What is Trino? (Preview)
Note
We will retire Azure HDInsight on AKS on January 31, 2025. Before January 31, 2025, you will need to migrate your workloads to Microsoft Fabric or an equivalent Azure product to avoid abrupt termination of your workloads. The remaining clusters on your subscription will be stopped and removed from the host.
Only basic support will be available until the retirement date.
Important
This feature is currently in preview. The Supplemental Terms of Use for Microsoft Azure Previews include more legal terms that apply to Azure features that are in beta, in preview, or otherwise not yet released into general availability. For information about this specific preview, see Azure HDInsight on AKS preview information. For questions or feature suggestions, please submit a request on AskHDInsight with the details and follow us for more updates on Azure HDInsight Community.
Trino (formerly PrestoSQL) is an open-source distributed SQL query engine for federated and interactive analytics against heterogeneous data sources. It can query data at scale (gigabytes to petabytes) from multiple sources to enable enterprise-wide analytics.
Trino is used for a wide range of analytical use cases and is an excellent choice for interactive and ad-hoc querying.
Some of the key features that Trino offers -
- An adaptive multi-tenant system capable of concurrently running hundreds of memory, I/O, and CPU-intensive queries, and scaling to thousands of worker nodes while efficiently utilizing cluster resources.
- Extensible and federated design to reduce the complexity of integrating multiple systems.
- High performance, with several key related features and optimizations.
- Fully compatible with Hadoop ecosystem.

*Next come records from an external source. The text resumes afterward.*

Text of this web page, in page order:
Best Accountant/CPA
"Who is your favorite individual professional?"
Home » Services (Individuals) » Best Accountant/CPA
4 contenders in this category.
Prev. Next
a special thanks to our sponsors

There are two types of Trino servers: coordinators and workers.
Coordinator
The Trino coordinator is the server that is responsible for parsing statements, planning queries, and managing Trino worker nodes. It's the “brain” of a Trino installation and is also the node to which a client connects to submit statements for execution. The coordinator keeps track of the activity on each worker and coordinates the execution of a query. The coordinator creates a logical model of a query, which involves a series of stages, which is translated into a series of connected tasks runs on a cluster of Trino workers.
Worker
A Trino worker is a server in a Trino installation, which is responsible for executing tasks and processing data. Worker nodes fetch data from connectors and exchange intermediate data with each other. The coordinator is responsible for fetching results from the workers and returning the final results to the client.